Она подумала: а что, если?

Мысль была простая, ясная и страшная — как бывает страшна ясность. Не «зачем?» и не «для чего?», а именно — «а что, если?». Что будет, если она изменит одну цифру? Единицу — на двойку. Сто двенадцать — на сто двадцать две. Десять гривен разницы. Десять гривен, которых не существует. Которые не лежат ни в чьём кошеле, не звенят ни на чьём поясе. Призрачные деньги, рождённые одним движением пера.

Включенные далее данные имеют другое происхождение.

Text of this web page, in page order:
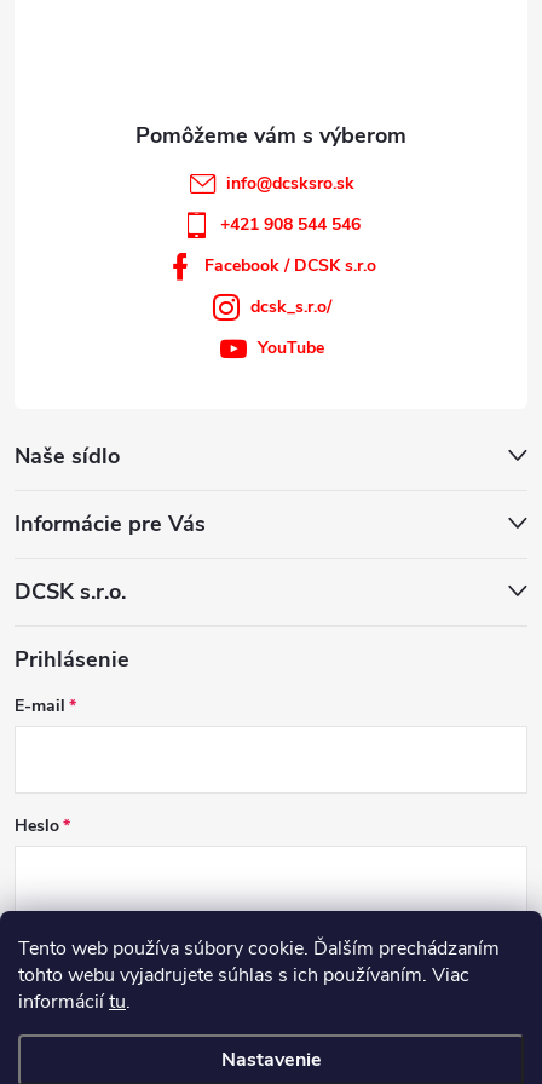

Рука дрогнула. Марья заметила это и разозлилась — на себя, на свою руку, на свой страх. Она положила перо на стол и сжала пальцы в кулак. Разжала. Снова сжала. Пальцы слушались — крепкие, привычные к перу, к счёту, к ровным строчкам. Но где-то внутри, в груди, в том месте, где, как говорят, живёт душа, что-то тряслось — мелко, противно, как лихорадка.

Она подумала об игуменье. О её «не жди». О её глазах у оконца — зимних, бесцветных, смотрящих на клочок неба, которого ей было мало, но которым она довольствовалась всю жизнь. Подумала о Несторе — о его бельме, о его пальцах, жёлтых от чернил, о том, как он слепнет, считая чужие деньги в чужом подвале, и даже не жалуется, потому что жаловаться некому. Подумала о мальчишках — об Онфиме, который свистит и злится, но останется здесь на десять лет, и на двадцать, и будет, как Нестор, считать ухом, когда глаза откажут. Подумала о матери, о тесте, о лучине, о словах «хлебное место».

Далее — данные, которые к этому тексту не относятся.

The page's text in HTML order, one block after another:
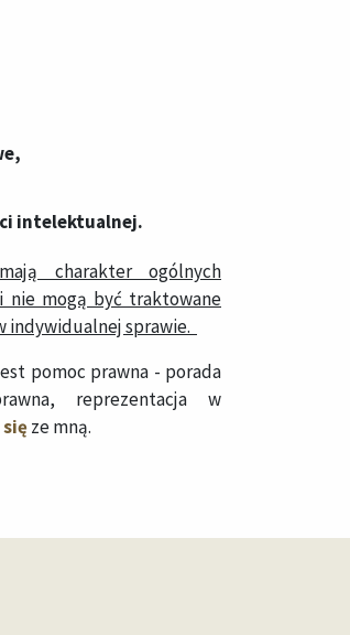
,
intelektualnej.
charakter ogólnych
nie mogą być traktowane
indywidualnej sprawie.
pomoc prawna - porada
reprezentacja w
ze mną.

Подумала об отце. О его голосе — том, прежнем, которого больше нет: «Главное — смотреть вверх, когда вокруг темно».

Темно. В подклети было темно. За оконцем — темно. В её жизни, растянутой, как береста, между этим столом и домом, между цифрами и сном — темно.

Марья взяла перо.

Рука снова дрогнула — чуть-чуть, на самом кончике, — и она задержала дыхание, как задерживают его перед прыжком в воду. Потом медленно, осторожно, почти нежно поднесла перо к бересте. Острие коснулось коры рядом с единицей. Одно движение. Вертикальная палочка, закруглённая внизу. Единица становится двойкой. Сто двенадцать становится сто двадцать два.

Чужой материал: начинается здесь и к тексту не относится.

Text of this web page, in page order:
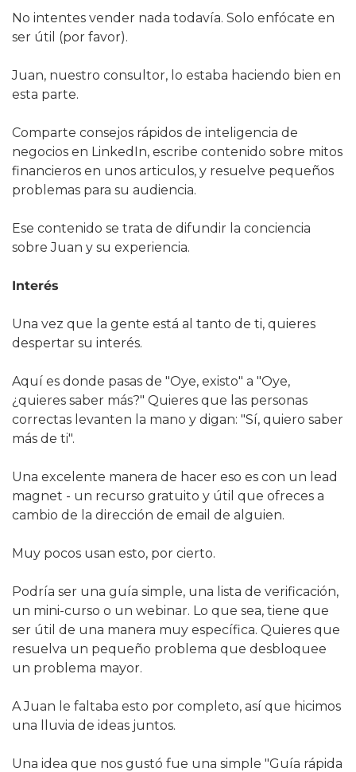
No intentes vender nada todavía. Solo enfócate en
ser útil (por favor).
Juan, nuestro consultor, lo estaba haciendo bien en
esta parte.
Comparte consejos rápidos de inteligencia de
negocios en LinkedIn, escribe contenido sobre mitos
financieros en unos articulos, y resuelve pequeños
problemas para su audiencia.
Ese contenido se trata de difundir la conciencia
sobre Juan y su experiencia.
Interés
Una vez que la gente está al tanto de ti, quieres
despertar su interés.
Aquí es donde pasas de "Oye, existo" a "Oye,
¿quieres saber más?" Quieres que las personas
correctas levanten la mano y digan: "Sí, quiero saber
más de ti".
Una excelente manera de hacer eso es con un lead
magnet - un recurso gratuito y útil que ofreces a
cambio de la dirección de email de alguien.
Muy pocos usan esto, por cierto.
Podría ser una guía simple, una lista de verificación,
un mini-curso o un webinar. Lo que sea, tiene que
ser útil de una manera muy específica. Quieres que
resuelva un pequeño problema que desbloquee
un problema mayor.
A Juan le faltaba esto por completo, así que hicimos
una lluvia de ideas juntos.
Una idea que nos gustó fue una simple "Guía rápida

Она замерла. Перо касалось бересты, но ещё не двигалось. Ещё можно было отнять руку. Ещё можно было положить лист в стопку, задуть лампаду, встать и уйти. Вернуться завтра. Дописать. Сдать игуменье. Получить похвалу. Получить от матери «вот и славно». Прожить ещё один день — семьсот первый. Потом семьсот второй. Потом — тысячный. Потом состариться.

Перо двинулось.

Чернила легли на бересту — тонкой, ровной линией. Единица стала двойкой. Сто двадцать две гривны. Разница — десять гривен серебра. Целое состояние для простого человека. Хватило бы купить корову — и не одну.

Марья отняла перо и посмотрела на цифру. Двойка стояла ровно, уверенно, будто всегда была здесь. Даже почерк совпал — одна рука, одни чернила, одна манера вести линию. Никто бы не отличил. Может быть, даже Нестор, с его ухом, не учуял бы подвоха.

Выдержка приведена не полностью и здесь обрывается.